New laser 3D printing materials research and developments
This article is a short description of the new technologies we are using at Ultimate Jets and Enata Aerospace for 3D printing.
I have worked extensively with SLA laser 3D printers for several years. As such I have developed a good knowledge of the material available on the market for UAV and RC jets use.
We have been laser printing most of our scale accessories for quite a while now, like instrument panels, antennas and probes, pitot tubes and ejection seat. However, I have also selected resins that are close to the properties of ABS for more structural components like our line of engine accessory holders or angle sensor mounts.

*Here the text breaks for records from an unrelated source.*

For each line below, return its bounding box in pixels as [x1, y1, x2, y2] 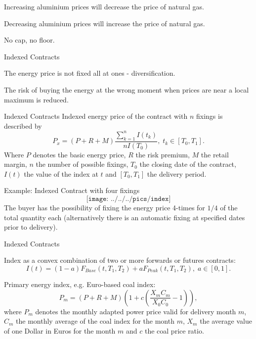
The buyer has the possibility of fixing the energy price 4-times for [4, 202, 205, 213]
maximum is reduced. [4, 94, 69, 104]
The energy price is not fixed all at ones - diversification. [4, 68, 175, 78]
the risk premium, [135, 149, 190, 159]
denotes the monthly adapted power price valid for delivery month [35, 306, 236, 316]
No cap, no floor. [4, 35, 55, 45]
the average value [200, 316, 252, 326]
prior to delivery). [4, 222, 58, 232]
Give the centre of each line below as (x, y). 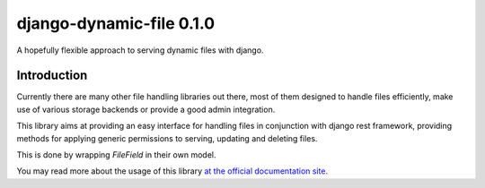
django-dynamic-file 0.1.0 (116, 23)
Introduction (52, 76)
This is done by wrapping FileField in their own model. (116, 155)
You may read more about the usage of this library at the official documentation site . (172, 171)
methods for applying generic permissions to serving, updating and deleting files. (167, 138)
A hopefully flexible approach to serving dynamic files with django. (140, 50)
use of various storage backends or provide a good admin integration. (146, 109)
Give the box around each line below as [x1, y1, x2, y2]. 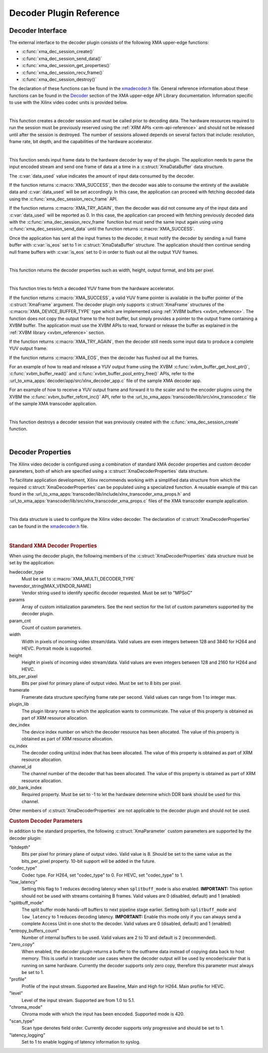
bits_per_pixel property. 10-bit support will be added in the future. [21, 858, 156, 864]
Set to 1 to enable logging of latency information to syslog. [21, 1039, 141, 1045]
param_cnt [9, 618, 31, 624]
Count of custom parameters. [21, 624, 82, 631]
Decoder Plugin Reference [9, 7, 120, 18]
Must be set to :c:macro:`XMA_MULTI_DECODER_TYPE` [21, 576, 135, 582]
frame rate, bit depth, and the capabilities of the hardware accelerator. [9, 139, 153, 145]
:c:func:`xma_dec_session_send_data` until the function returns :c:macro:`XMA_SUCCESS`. [9, 226, 196, 232]
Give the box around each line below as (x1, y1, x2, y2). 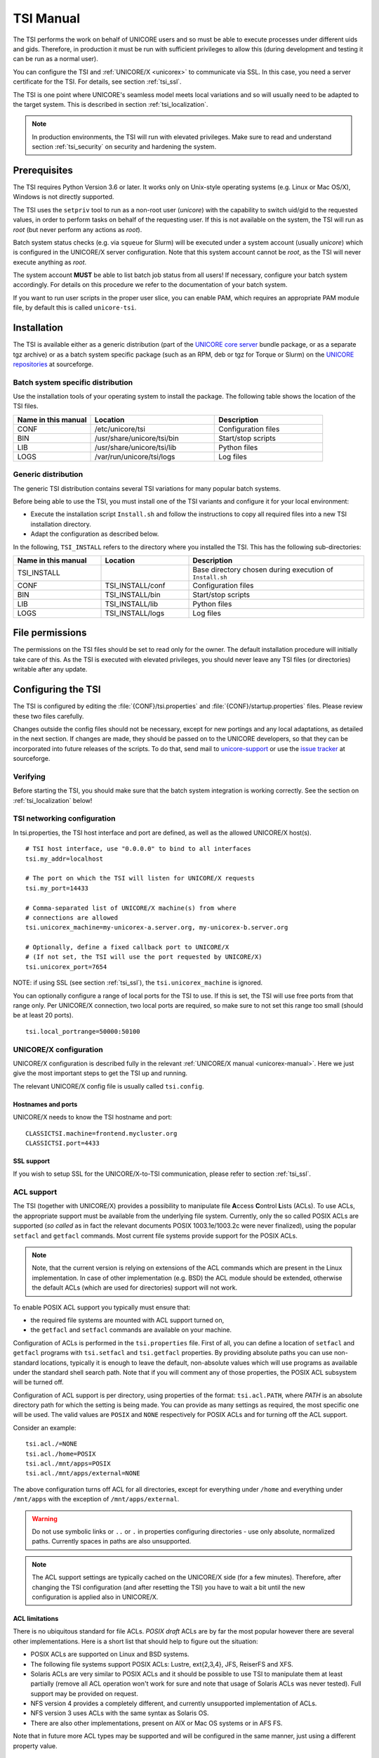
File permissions (13, 627, 87, 639)
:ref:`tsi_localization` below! (13, 796, 93, 804)
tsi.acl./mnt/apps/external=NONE (25, 1470, 140, 1477)
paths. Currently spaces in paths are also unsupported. (32, 1537, 192, 1546)
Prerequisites (13, 164, 73, 176)
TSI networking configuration (13, 814, 116, 823)
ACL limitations (13, 1614, 59, 1622)
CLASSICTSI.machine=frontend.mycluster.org (25, 1129, 178, 1137)
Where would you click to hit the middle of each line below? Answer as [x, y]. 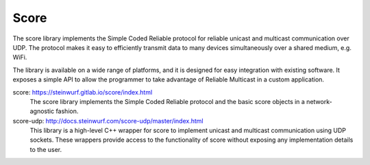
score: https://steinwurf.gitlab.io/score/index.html [83, 92]
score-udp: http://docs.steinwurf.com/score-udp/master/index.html [108, 120]
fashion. [67, 111]
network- [319, 101]
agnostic [42, 111]
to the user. [46, 149]
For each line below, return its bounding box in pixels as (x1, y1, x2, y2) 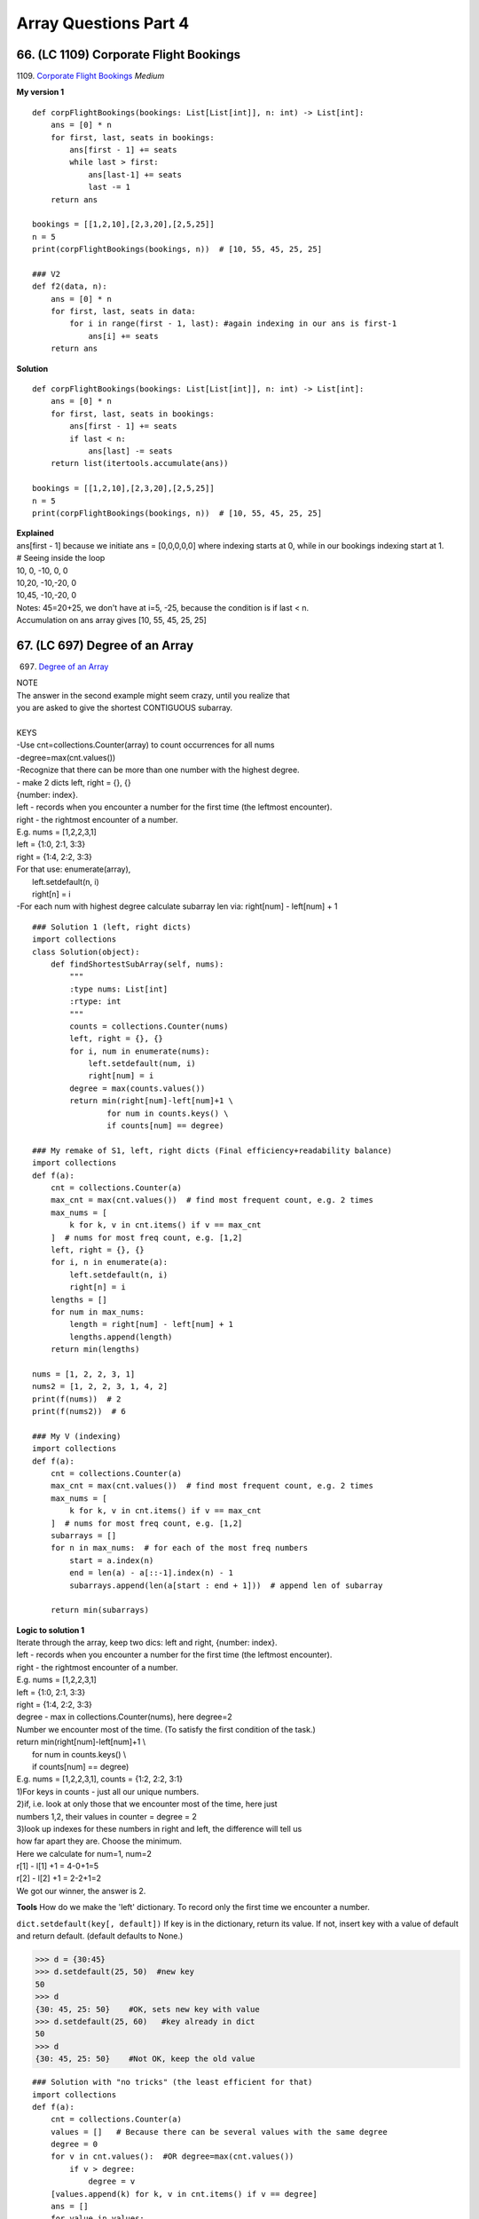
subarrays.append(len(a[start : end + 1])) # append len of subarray (69, 1580, 383, 1591)
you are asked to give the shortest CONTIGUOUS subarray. (16, 702, 233, 714)
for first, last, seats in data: (50, 306, 197, 317)
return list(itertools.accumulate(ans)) (50, 458, 230, 469)
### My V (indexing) (32, 1431, 122, 1441)
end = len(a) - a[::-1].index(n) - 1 (69, 1568, 234, 1578)
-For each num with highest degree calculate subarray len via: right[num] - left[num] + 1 (16, 901, 338, 912)
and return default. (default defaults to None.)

Over the course of the last year, I have started experimenting with glass nano fibers. I have been able to select specific resins that would mix well with these fibers and keep a good fluidity during printing. Furthermore, a 50 micron fiber size allowed to print parts at 100 micron accuracy with very good accuracy and very smooth surface finish. This process is now being used for our hatch latches, magnetic base antennas and probes, as well as SR-71 strut covers.
Finally, I have recently been able to use the ferro-magnetic 50 micron nano carbon fibers that I have been mixing in the hybrid reinforced resin before. Although quite expensive, this additive is giving a significant stiffness increase and very interesting surface finish and color.
The laser printing process is proprietary and uses the polarization principle, where an electro-magnetic field is generated around the periphery of the resin tray and influences the orientation of the nano carbon fibers. These effectively react like mini compasses in a magnetic field. This allows me to tweak the material property. As the nano carbon fiber cones align, they create a quasi continuous fiber along the field direction and strengthen. This gives an isotropic characteristic in one direction to each layer. The field can be changed from one layer to the next one, effectively crossing the isotropic direction to match. This essentially reproduces the process of FDM printing the hybrid carbon fiber filament with SLA technique.
The process can also be used without the electro-magentic field, where a layer or a succession of layers becomes anisotropic and create a more flexible material in one zone. The reason is that when the nano-cones do not align in a magnetic field, they tend organize randomly.
Here are comparative pictures of two GenTech hatch latches printed at 50 micron resolution in glass fiber and carbon fiber composite.
The first product made with this technology is our GenTech hatch latch.